Wednesday, December 17, 2008

Powerful MySQL 5.1 - Cool is an understatement

MySQL 5.1 is here - as I was reading through MySQL's white paper on the new features, I occasionally thought, "yeah, that is cool." The most exciting things though were when I read about some features that made me get excited enough to want to blog about it. There are some totally powerful and powerfully cool features in 5.1

SQL Profiling

For example, the SQL Profiling Utility which lets you see exactly how much time the SQL server did doing what while it logged a profiling session. You can start and stop the session, then look back at each query that happened and then see in microsecond detail what things are taking a long time and which are taking... well, microseconds.
You'll be able to see in certain terms what things are taking a long time and what queries, indexes, or settings or hardware should be improved.

Replication

There are great replication features available that make it more reliable and able to ensure that the master and slave or a whole cluster are correctly in sync. Hurray for row-based replication!

Query Logs

The Slow Query Log and General Query Log are now logged as CSV files, which are accessible (along with any other CSV file) through the MySQL server, which makes it easy to see exactly which queries are taking the longest.

Process List

The show processlist command can now also be accessed through SQL (someone read my thoughts!) which means I can have one thread check whether another thread is currently running a query and how long it has been running, and how many other things are running and then the thread could decide whether it should go ahead or wait or abort. That would have been so hard before, and now it would be pretty simple.

CSV Storage Engine

The CSV Storage Engine gives us a whole new way to think about how to deal with CSV files. You can load any file instantly into MySQL and access it there as a normal table with SQL commands. I could have really used this 5 or 10 years ago, and all my manual work importing CSV files would have been handled in a fraction of the time. A ton of the work that we have to do with programming can now be done with SQL queries instead.

Event Scheduler

There is now an Event Scheduler which makes it easy to optimize tables or execute any other command and set them on a MySQL cron rather than have to depend
on (or remember to setup) Linux crons and their accompanying programs.

Table and Index Partitions

There are awesome new indexing features - the coolest is the ability to create Table and Index Partitions.

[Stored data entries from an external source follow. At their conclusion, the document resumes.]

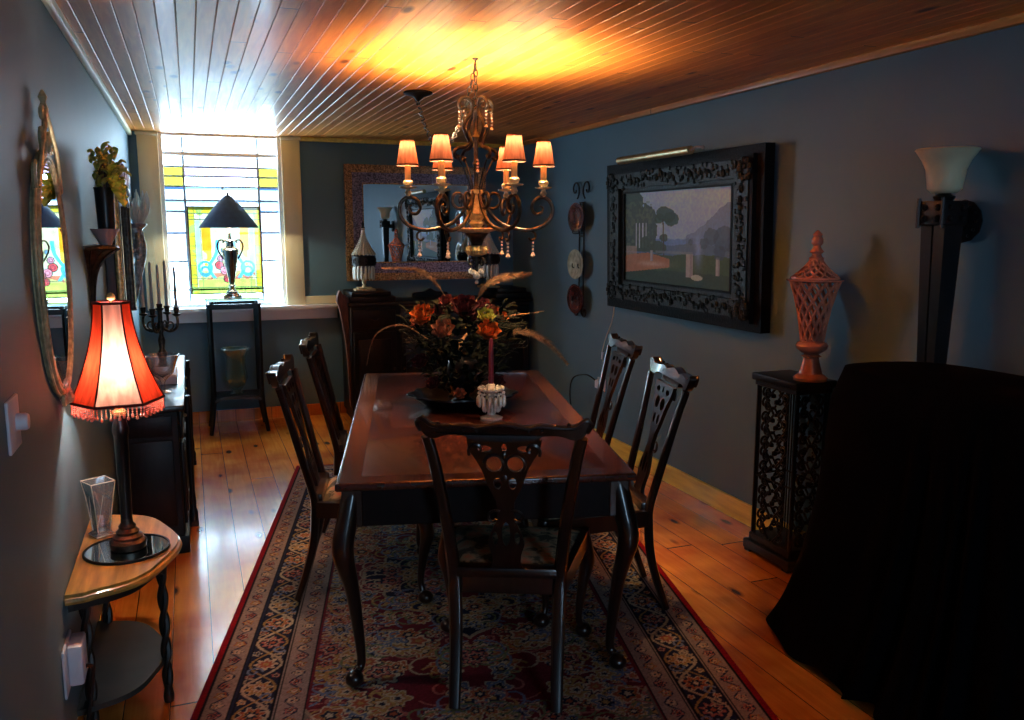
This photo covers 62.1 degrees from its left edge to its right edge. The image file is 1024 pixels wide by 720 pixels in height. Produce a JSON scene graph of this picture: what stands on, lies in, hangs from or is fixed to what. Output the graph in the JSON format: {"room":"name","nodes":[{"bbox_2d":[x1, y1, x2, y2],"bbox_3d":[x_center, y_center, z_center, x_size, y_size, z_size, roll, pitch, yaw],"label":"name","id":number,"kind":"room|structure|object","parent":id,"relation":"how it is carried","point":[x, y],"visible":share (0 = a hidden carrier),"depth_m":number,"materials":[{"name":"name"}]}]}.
{"room":"dining room","nodes":[
{"label":"dining room","id":0,"kind":"room"},
{"bbox_2d":[0,0,141,719],"bbox_3d":[-1.380,0.068,2.296,0.200,2.360,10.200,-3,9,-20],"label":"wall","id":1,"kind":"structure","parent":0,"point":[44,515],"depth_m":2.27,"materials":[{"name":"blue paint"}]},
{"bbox_2d":[4,393,29,455],"bbox_3d":[-1.109,0.143,1.914,0.032,0.120,0.120,-3,9,-20],"label":"light switch","id":2,"kind":"object","parent":1,"relation":"attached to","point":[16,421],"visible":1,"depth_m":1.90,"materials":[{"name":"white plastic"}]},
{"bbox_2d":[4,393,21,455],"bbox_3d":[-1.120,0.144,1.909,0.008,0.120,0.120,-3,9,-20],"label":"switch plate","id":3,"kind":"object","parent":2,"relation":"attached to","point":[13,419],"depth_m":1.89,"materials":[{"name":"white plastic"}]},
{"bbox_2d":[30,89,74,406],"bbox_3d":[-1.357,-0.323,2.525,0.044,0.927,0.586,-3,9,-20],"label":"oval mirror","id":4,"kind":"object","parent":1,"relation":"attached to","point":[50,259],"visible":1,"depth_m":2.46,"materials":[{"name":"gold glass"}]},
{"bbox_2d":[41,163,69,384],"bbox_3d":[-1.363,-0.252,2.534,0.006,0.676,0.526,-3,9,-20],"label":"mirror glass","id":5,"kind":"object","parent":4,"relation":"attached to","point":[55,259],"depth_m":2.52,"materials":[{"name":"white"}]},
{"bbox_2d":[61,629,94,719],"bbox_3d":[-1.250,1.007,2.481,0.069,0.411,0.160,-3,9,-20],"label":"power socket","id":6,"kind":"object","parent":1,"relation":"attached to","point":[74,657],"visible":1,"depth_m":2.43,"materials":[{"name":"white plastic"}]},
{"bbox_2d":[41,0,131,134],"bbox_3d":[-1.210,-1.042,1.999,0.030,0.035,9.850,-3,9,-20],"label":"trim","id":7,"kind":"structure","parent":1,"relation":"attached to","point":[52,7],"depth_m":3.52,"materials":[{"name":"beige paint"}]},
{"bbox_2d":[77,600,116,719],"bbox_3d":[-1.213,1.191,2.334,0.018,0.130,9.830,-3,9,-20],"label":"baseboard","id":8,"kind":"structure","parent":1,"relation":"attached to","point":[112,603],"depth_m":3.48,"materials":[{"name":"brown wood"}]},
{"bbox_2d":[82,244,119,307],"bbox_3d":[-1.697,-0.329,3.552,0.129,0.301,0.315,-3,9,-20],"label":"shelf","id":9,"kind":"object","parent":1,"relation":"attached to","point":[96,255],"visible":0.84,"depth_m":3.48,"materials":[{"name":"brown wood"}]},
{"bbox_2d":[90,229,118,244],"bbox_3d":[-1.673,-0.506,3.496,0.112,0.066,0.112,-3,9,-20],"label":"ceramic bowl","id":10,"kind":"object","parent":9,"relation":"on","point":[103,236],"visible":0.94,"depth_m":3.46,"materials":[{"name":"brown ceramic"}]},
{"bbox_2d":[86,141,131,244],"bbox_3d":[-1.635,-0.680,3.478,0.159,0.415,0.477,-3,9,-20],"label":"flower vase","id":11,"kind":"object","parent":9,"relation":"on","point":[104,196],"visible":0.99,"depth_m":3.48,"materials":[{"name":"ceramic"}]},
{"bbox_2d":[100,163,137,310],"bbox_3d":[-2.156,-0.639,4.702,0.100,0.860,1.000,-3,9,-20],"label":"mirror","id":12,"kind":"object","parent":1,"relation":"attached to","point":[120,275],"visible":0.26,"depth_m":4.63,"materials":[{"name":"black paint"}]},
{"bbox_2d":[120,206,130,300],"bbox_3d":[-2.158,-0.560,4.714,0.007,0.580,0.680,-3,9,-20],"label":"mirror glass","id":13,"kind":"object","parent":12,"relation":"attached to","point":[123,210],"depth_m":4.96,"materials":[{"name":"white"}]},
{"bbox_2d":[129,189,149,302],"bbox_3d":[-2.530,-0.750,5.789,0.153,0.807,0.225,-3,9,-20],"label":"corbel","id":14,"kind":"object","parent":1,"relation":"attached to","point":[139,211],"visible":0.84,"depth_m":5.73,"materials":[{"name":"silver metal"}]},
{"bbox_2d":[128,131,512,411],"bbox_3d":[-1.519,-0.723,7.392,3.175,2.360,0.250,-3,9,-20],"label":"wall","id":15,"kind":"structure","parent":0,"point":[321,163],"depth_m":7.17,"materials":[{"name":"blue paint"}]},
{"bbox_2d":[134,131,337,323],"bbox_3d":[-2.218,-1.078,6.973,1.515,1.510,0.250,-3,9,-20],"label":"window","id":16,"kind":"structure","parent":15,"relation":"in","point":[277,193],"depth_m":6.93,"materials":[{"name":"white glass"}]},
{"bbox_2d":[187,187,263,294],"bbox_3d":[-2.327,-0.969,6.897,0.557,0.861,0.105,-3,9,-20],"label":"stained glass panel","id":17,"kind":"object","parent":16,"relation":"attached to","point":[208,273],"visible":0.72,"depth_m":6.86,"materials":[{"name":"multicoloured glass"}]},
{"bbox_2d":[192,401,346,423],"bbox_3d":[-1.482,0.414,7.437,3.153,0.100,0.020,-3,9,-20],"label":"baseboard","id":18,"kind":"structure","parent":15,"relation":"attached to","point":[202,417],"depth_m":7.15,"materials":[{"name":"brown wood"}]},
{"bbox_2d":[300,137,504,147],"bbox_3d":[-0.878,-1.866,7.308,1.850,0.035,0.030,-3,9,-20],"label":"trim","id":19,"kind":"structure","parent":15,"relation":"attached to","point":[307,139],"depth_m":7.18,"materials":[{"name":"yellow wood"}]},
{"bbox_2d":[343,164,485,280],"bbox_3d":[-0.827,-1.192,7.418,1.250,0.980,0.052,-3,9,-20],"label":"wall mirror","id":20,"kind":"object","parent":15,"relation":"attached to","point":[372,193],"visible":0.7,"depth_m":7.39,"materials":[{"name":"brown mirror"}]},
{"bbox_2d":[363,184,467,261],"bbox_3d":[-0.834,-1.195,7.436,0.934,0.664,0.008,-3,9,-20],"label":"mirror glass","id":21,"kind":"object","parent":20,"relation":"attached to","point":[389,238],"depth_m":7.41,"materials":[{"name":"white"}]},
{"bbox_2d":[99,413,874,719],"bbox_3d":[0.243,1.220,2.959,3.775,0.120,10.550,-3,9,-20],"label":"floor","id":22,"kind":"structure","parent":0,"point":[243,472],"depth_m":3.94,"materials":[{"name":"brown wood"}]},
{"bbox_2d":[64,515,181,719],"bbox_3d":[-1.278,0.891,2.896,0.316,0.550,0.764,-3,9,-20],"label":"side table","id":23,"kind":"object","parent":22,"relation":"on","point":[125,656],"visible":0.84,"depth_m":2.79,"materials":[{"name":"brown wood"}]},
{"bbox_2d":[80,475,115,539],"bbox_3d":[-1.417,0.508,2.924,0.085,0.197,0.085,8,12,40],"label":"crystal vase","id":24,"kind":"object","parent":23,"relation":"on","point":[109,483],"visible":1,"depth_m":2.92,"materials":[{"name":"clear glass"}]},
{"bbox_2d":[77,621,164,716],"bbox_3d":[-1.308,1.016,2.904,0.249,0.018,0.636,-3,9,-20],"label":"shelf","id":25,"kind":"object","parent":23,"relation":"attached to","point":[128,656],"depth_m":2.87,"materials":[{"name":"black wood"}]},
{"bbox_2d":[82,533,169,565],"bbox_3d":[-1.269,0.622,2.803,0.264,0.009,0.264,-3,9,-20],"label":"tray","id":26,"kind":"object","parent":23,"relation":"on","point":[98,553],"visible":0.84,"depth_m":2.76,"materials":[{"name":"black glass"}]},
{"bbox_2d":[69,293,164,552],"bbox_3d":[-1.266,0.202,2.744,0.282,0.839,0.256,-3,9,-20],"label":"shade lamp","id":27,"kind":"object","parent":26,"relation":"on","point":[116,373],"visible":1,"depth_m":2.66,"materials":[{"name":"red fabric"}]},
{"bbox_2d":[111,408,126,415],"bbox_3d":[-1.266,0.145,2.735,0.044,0.065,0.044,-3,9,-20],"label":"bulb","id":28,"kind":"object","parent":27,"relation":"attached to","point":[121,409],"depth_m":2.72,"materials":[{"name":"glass"}]},
{"bbox_2d":[124,355,198,553],"bbox_3d":[-2.035,0.470,4.953,0.346,0.750,1.780,-3,9,-20],"label":"sideboard","id":29,"kind":"object","parent":22,"relation":"on","point":[162,454],"visible":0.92,"depth_m":4.16,"materials":[{"name":"black wood"}]},
{"bbox_2d":[124,355,185,414],"bbox_3d":[-2.050,0.116,4.892,0.314,0.030,1.780,-3,9,-20],"label":"countertop","id":30,"kind":"structure","parent":29,"relation":"on","point":[174,401],"depth_m":4.42,"materials":[{"name":"black paint"}]},
{"bbox_2d":[139,260,180,367],"bbox_3d":[-2.112,-0.265,5.101,0.193,0.656,0.192,-8,12,-43],"label":"candelabrum","id":31,"kind":"object","parent":29,"relation":"on","point":[162,326],"visible":0.98,"depth_m":5.09,"materials":[{"name":"brown metal"}]},
{"bbox_2d":[139,266,144,306],"bbox_3d":[-2.212,-0.438,5.077,0.021,0.245,0.021,-8,12,-43],"label":"candle","id":32,"kind":"object","parent":31,"relation":"on","point":[140,269],"depth_m":5.07,"materials":[{"name":"wax"}]},
{"bbox_2d":[148,262,153,308],"bbox_3d":[-2.115,-0.437,4.973,0.021,0.275,0.021,-8,12,-43],"label":"candle","id":33,"kind":"object","parent":31,"relation":"on","point":[149,265],"depth_m":4.97,"materials":[{"name":"beige wax"}]},
{"bbox_2d":[156,265,160,303],"bbox_3d":[-2.112,-0.447,5.073,0.021,0.245,0.021,-8,12,-43],"label":"candle","id":34,"kind":"object","parent":31,"relation":"on","point":[157,271],"depth_m":5.07,"materials":[{"name":"beige wax"}]},
{"bbox_2d":[155,304,164,310],"bbox_3d":[-2.112,-0.317,5.093,0.060,0.042,0.058,-8,12,-43],"label":"cup","id":35,"kind":"object","parent":31,"relation":"on","point":[159,306],"depth_m":5.08,"materials":[{"name":"brown metal"}]},
{"bbox_2d":[163,260,167,305],"bbox_3d":[-2.110,-0.468,5.171,0.021,0.275,0.021,-8,12,-43],"label":"candle","id":36,"kind":"object","parent":31,"relation":"on","point":[164,267],"depth_m":5.17,"materials":[{"name":"beige wax"}]},
{"bbox_2d":[172,266,177,306],"bbox_3d":[-2.012,-0.438,5.072,0.021,0.245,0.021,-8,12,-43],"label":"candle","id":37,"kind":"object","parent":31,"relation":"on","point":[173,269],"depth_m":5.07,"materials":[{"name":"black wax"}]},
{"bbox_2d":[145,352,178,392],"bbox_3d":[-1.819,0.071,4.422,0.176,0.201,0.176,-3,9,-20],"label":"glass compote","id":38,"kind":"object","parent":29,"relation":"on","point":[171,370],"visible":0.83,"depth_m":4.40,"materials":[{"name":"clear glass"}]},
{"bbox_2d":[154,366,177,384],"bbox_3d":[-2.011,0.090,4.784,0.240,0.052,0.320,-3,9,-20],"label":"box","id":39,"kind":"object","parent":29,"relation":"on","point":[173,379],"visible":0.46,"depth_m":4.68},
{"bbox_2d":[203,295,270,435],"bbox_3d":[-2.201,0.033,6.779,0.460,1.058,0.366,-3,9,-20],"label":"plant stand","id":40,"kind":"object","parent":22,"relation":"on","point":[246,302],"visible":1,"depth_m":6.65,"materials":[{"name":"black paint"}]},
{"bbox_2d":[199,193,258,298],"bbox_3d":[-2.201,-0.893,6.635,0.450,0.815,0.450,-3,9,-20],"label":"lamp","id":41,"kind":"object","parent":40,"relation":"on","point":[227,213],"visible":1,"depth_m":6.54,"materials":[{"name":"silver metal"}]},
{"bbox_2d":[221,346,249,394],"bbox_3d":[-2.201,0.086,6.787,0.224,0.371,0.225,-3,9,-20],"label":"glass vase","id":42,"kind":"object","parent":40,"relation":"on","point":[222,348],"visible":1,"depth_m":6.78,"materials":[{"name":"clear glass"}]},
{"bbox_2d":[215,389,261,403],"bbox_3d":[-2.200,0.290,6.814,0.380,0.065,0.310,-3,9,-20],"label":"shelf","id":43,"kind":"object","parent":40,"relation":"attached to","point":[220,396],"depth_m":6.74,"materials":[{"name":"black paint"}]},
{"bbox_2d":[336,285,531,419],"bbox_3d":[-0.686,-0.082,7.371,1.680,1.100,0.491,-3,9,-20],"label":"base cabinet","id":44,"kind":"object","parent":22,"relation":"on","point":[363,314],"visible":0.52,"depth_m":7.01,"materials":[{"name":"brown wood"}]},
{"bbox_2d":[351,220,375,290],"bbox_3d":[-1.227,-0.863,7.022,0.208,0.580,0.207,-3,9,-20],"label":"obelisk","id":45,"kind":"object","parent":44,"relation":"on","point":[363,254],"visible":1,"depth_m":6.97,"materials":[{"name":"black metal"}]},
{"bbox_2d":[477,226,499,287],"bbox_3d":[-0.207,-0.922,7.402,0.208,0.580,0.207,-3,9,-20],"label":"obelisk","id":46,"kind":"object","parent":44,"relation":"on","point":[494,258],"visible":0.65,"depth_m":7.35,"materials":[{"name":"black metal"}]},
{"bbox_2d":[190,464,778,719],"bbox_3d":[-0.252,0.996,3.974,1.920,0.012,3.900,-1,9,-8],"label":"rug","id":47,"kind":"object","parent":22,"relation":"on","point":[279,656],"visible":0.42,"depth_m":3.24,"materials":[{"name":"fabric"}]},
{"bbox_2d":[298,332,348,532],"bbox_3d":[-0.775,0.379,4.601,0.685,1.014,0.613,-1,9,-7],"label":"dining chair","id":48,"kind":"object","parent":47,"relation":"on","point":[316,362],"visible":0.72,"depth_m":4.46,"materials":[{"name":"brown wood"}]},
{"bbox_2d":[266,354,433,603],"bbox_3d":[-0.701,0.506,3.783,0.685,1.014,0.613,-1,9,-7],"label":"dining chair","id":49,"kind":"object","parent":47,"relation":"on","point":[324,500],"visible":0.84,"depth_m":3.62,"materials":[{"name":"brown wood"}]},
{"bbox_2d":[332,370,638,686],"bbox_3d":[-0.214,0.604,4.013,1.062,0.747,2.225,-1,9,-7],"label":"dining table","id":50,"kind":"object","parent":47,"relation":"on","point":[384,477],"visible":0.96,"depth_m":2.99,"materials":[{"name":"red wood"}]},
{"bbox_2d":[407,384,517,409],"bbox_3d":[-0.235,0.185,4.078,0.536,0.062,0.422,-1,9,-7],"label":"platter","id":51,"kind":"object","parent":50,"relation":"on","point":[435,398],"visible":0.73,"depth_m":4.06,"materials":[{"name":"black paint"}]},
{"bbox_2d":[367,266,568,400],"bbox_3d":[-0.210,-0.121,4.031,0.802,0.654,0.577,-6,11,-35],"label":"flower arrangement","id":52,"kind":"object","parent":51,"relation":"on","point":[462,371],"visible":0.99,"depth_m":3.92,"materials":[{"name":"plant"}]},
{"bbox_2d":[476,338,505,420],"bbox_3d":[-0.092,0.082,3.759,0.135,0.362,0.129,-1,9,-7],"label":"candle holder","id":53,"kind":"object","parent":50,"relation":"on","point":[490,404],"visible":1,"depth_m":3.75,"materials":[{"name":"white glass"}]},
{"bbox_2d":[489,338,493,383],"bbox_3d":[-0.092,0.008,3.748,0.023,0.212,0.023,-1,9,-7],"label":"taper candle","id":54,"kind":"object","parent":53,"relation":"on","point":[491,358],"depth_m":3.74,"materials":[{"name":"red wax"}]},
{"bbox_2d":[414,415,594,712],"bbox_3d":[-0.006,0.630,2.985,0.613,1.014,0.685,1,9,4],"label":"dining chair","id":55,"kind":"object","parent":47,"relation":"on","point":[513,558],"visible":1,"depth_m":2.81,"materials":[{"name":"brown wood"}]},
{"bbox_2d":[517,333,642,536],"bbox_3d":[0.293,0.397,4.484,0.685,1.014,0.613,-1,9,-7],"label":"dining chair","id":56,"kind":"object","parent":47,"relation":"on","point":[628,348],"visible":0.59,"depth_m":4.45,"materials":[{"name":"brown wood"}]},
{"bbox_2d":[518,356,698,627],"bbox_3d":[0.385,0.528,3.639,0.685,1.014,0.613,-1,9,-7],"label":"dining chair","id":57,"kind":"object","parent":47,"relation":"on","point":[665,393],"visible":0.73,"depth_m":3.53,"materials":[{"name":"brown wood"}]},
{"bbox_2d":[743,370,836,572],"bbox_3d":[1.337,0.524,4.106,0.238,0.905,0.350,-3,9,-20],"label":"pedestal","id":58,"kind":"object","parent":22,"relation":"on","point":[781,546],"visible":0.93,"depth_m":4.04,"materials":[{"name":"black wood"}]},
{"bbox_2d":[786,230,844,382],"bbox_3d":[1.379,-0.247,3.883,0.257,0.686,0.257,-3,9,-20],"label":"urn","id":59,"kind":"object","parent":58,"relation":"on","point":[811,344],"visible":1,"depth_m":3.85,"materials":[{"name":"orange ceramic"}]},
{"bbox_2d":[786,278,844,342],"bbox_3d":[1.379,-0.224,3.887,0.257,0.296,0.257,-3,9,-20],"label":"bowl","id":60,"kind":"object","parent":59,"relation":"on","point":[807,332],"depth_m":3.84,"materials":[{"name":"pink ceramic"}]},
{"bbox_2d":[766,361,1023,719],"bbox_3d":[1.575,0.619,2.697,0.826,1.125,1.903,-3,9,-20],"label":"cloth","id":61,"kind":"object","parent":22,"relation":"on","point":[904,589],"visible":1,"depth_m":2.71,"materials":[{"name":"fabric"}]},
{"bbox_2d":[55,0,1023,143],"bbox_3d":[0.239,-1.166,2.587,3.300,0.030,10.350,-3,9,-20],"label":"ceiling","id":62,"kind":"structure","parent":0,"point":[298,68],"depth_m":3.59,"materials":[{"name":"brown wood"}]},
{"bbox_2d":[396,58,554,283],"bbox_3d":[-0.359,-0.883,4.110,0.630,0.994,1.419,-6,11,-34],"label":"chandelier","id":63,"kind":"object","parent":62,"relation":"hanging from","point":[476,207],"visible":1,"depth_m":3.80,"materials":[{"name":"brown metal"}]},
{"bbox_2d":[513,24,1023,531],"bbox_3d":[1.778,-0.114,3.472,0.200,2.360,10.200,-3,9,-20],"label":"wall","id":64,"kind":"structure","parent":0,"point":[848,168],"depth_m":4.02,"materials":[{"name":"blue paint"}]},
{"bbox_2d":[571,181,589,317],"bbox_3d":[0.500,-0.829,6.399,0.062,1.010,0.286,-3,9,-20],"label":"hanger","id":65,"kind":"object","parent":64,"relation":"attached to","point":[585,182],"visible":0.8,"depth_m":6.38,"materials":[{"name":"black metal"}]},
{"bbox_2d":[567,249,582,278],"bbox_3d":[0.485,-0.722,6.410,0.025,0.224,0.280,-3,9,-20],"label":"wall plate","id":66,"kind":"object","parent":65,"relation":"attached to","point":[575,257],"visible":1,"depth_m":6.43,"materials":[{"name":"beige ceramic"}]},
{"bbox_2d":[567,284,582,313],"bbox_3d":[0.485,-0.465,6.450,0.025,0.224,0.280,-3,9,-20],"label":"wall plate","id":67,"kind":"object","parent":65,"relation":"attached to","point":[575,306],"visible":1,"depth_m":6.46,"materials":[{"name":"red ceramic"}]},
{"bbox_2d":[568,203,583,232],"bbox_3d":[0.485,-1.063,6.357,0.025,0.224,0.280,-3,9,-20],"label":"wall plate","id":68,"kind":"object","parent":65,"relation":"attached to","point":[575,214],"visible":1,"depth_m":6.37,"materials":[{"name":"brown ceramic"}]},
{"bbox_2d":[569,374,599,403],"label":"wall socket","id":69,"kind":"object","parent":64,"relation":"attached to","point":[597,381],"depth_m":6.29,"materials":[{"name":"white plastic"}]},
{"bbox_2d":[601,307,614,360],"label":"cable","id":70,"kind":"object","parent":64,"relation":"attached to","point":[602,352],"depth_m":6.09,"materials":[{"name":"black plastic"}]},
{"bbox_2d":[606,142,774,333],"bbox_3d":[0.967,-0.730,5.078,0.124,0.956,1.720,-3,9,-20],"label":"framed painting","id":71,"kind":"object","parent":64,"relation":"attached to","point":[690,237],"visible":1,"depth_m":4.82,"materials":[{"name":"wood"}]},
{"bbox_2d":[616,145,704,164],"bbox_3d":[0.875,-1.209,5.001,0.128,0.059,0.881,-3,9,-20],"label":"picture light","id":72,"kind":"object","parent":71,"relation":"attached to","point":[686,150],"visible":1,"depth_m":4.92,"materials":[{"name":"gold metal"}]},
{"bbox_2d":[594,428,804,533],"bbox_3d":[1.736,1.026,3.444,0.022,0.115,9.850,-3,9,-20],"label":"baseboard","id":73,"kind":"structure","parent":64,"relation":"attached to","point":[735,508],"depth_m":5.04,"materials":[{"name":"yellow wood"}]},
{"bbox_2d":[523,13,1023,145],"bbox_3d":[1.732,-1.212,3.095,0.030,0.035,9.850,-3,9,-20],"label":"trim","id":74,"kind":"structure","parent":64,"relation":"attached to","point":[1018,19],"depth_m":3.86,"materials":[{"name":"brown wood"}]},
{"bbox_2d":[915,146,982,363],"bbox_3d":[1.622,-0.359,3.223,0.234,0.860,0.224,-3,9,-20],"label":"wall lamp","id":75,"kind":"object","parent":64,"relation":"attached to","point":[946,223],"visible":1,"depth_m":3.18,"materials":[{"name":"black metal"}]},
{"bbox_2d":[915,146,981,193],"bbox_3d":[1.617,-0.702,3.168,0.224,0.165,0.224,-3,9,-20],"label":"shade","id":76,"kind":"object","parent":75,"relation":"attached to","point":[946,168],"depth_m":3.11,"materials":[{"name":"beige glass"}]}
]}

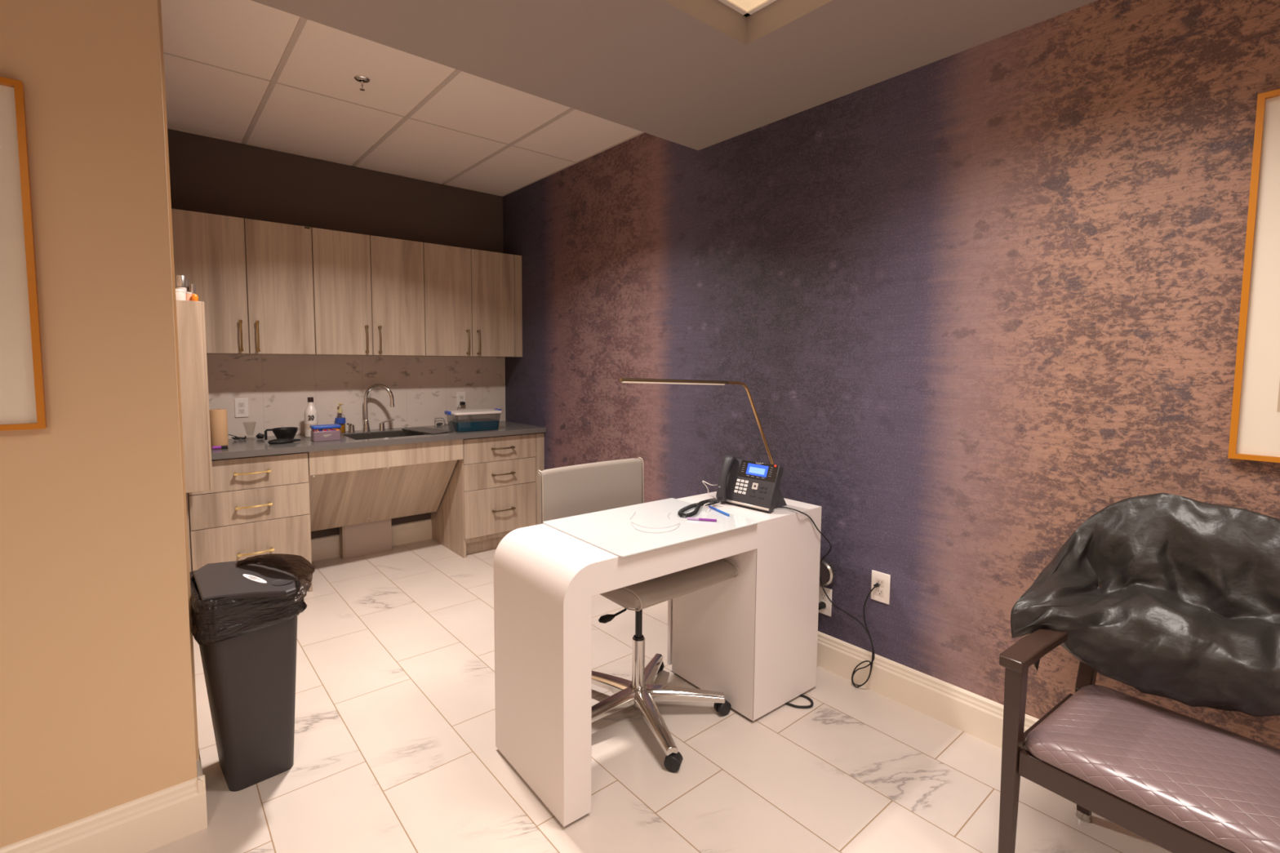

Now queries against sets of data only need to look for the data in a fraction of the table.
Say we have web logs that are being added to a database or click through tracking data. Over time it grows and grows until we have millions of records. In the past we'd have to delete data or else summarize it and archive it, at which point we don't actually have all the data available to us anymore, just the summary, or we don't have it at all. If we setup table partitions instead, we can migrate partitions off to other physical locations (meaning we could move a set of the table to another physical disk partition), and the table would just keep plugging along. Meanwhile, the queries that only care about the last week or month, or the last year, as well as the queries that only care about January 3 years ago don't have to look through huge indexes or scan the whole table, they just look in the partitions they need data from and use the indexes for those partitions. That is a huge, HUGE benefit. This is the kind of thing that makes a Google search engine run quickly.

Full-text search enhancements and Plug-ins!

There is enhanced full-text search capability, with even the option to build your own plug-ins.


I haven't read about new features this cool for a long time. It will mean a lot of people being able to use a lot of data more efficiently and more quickly than ever before.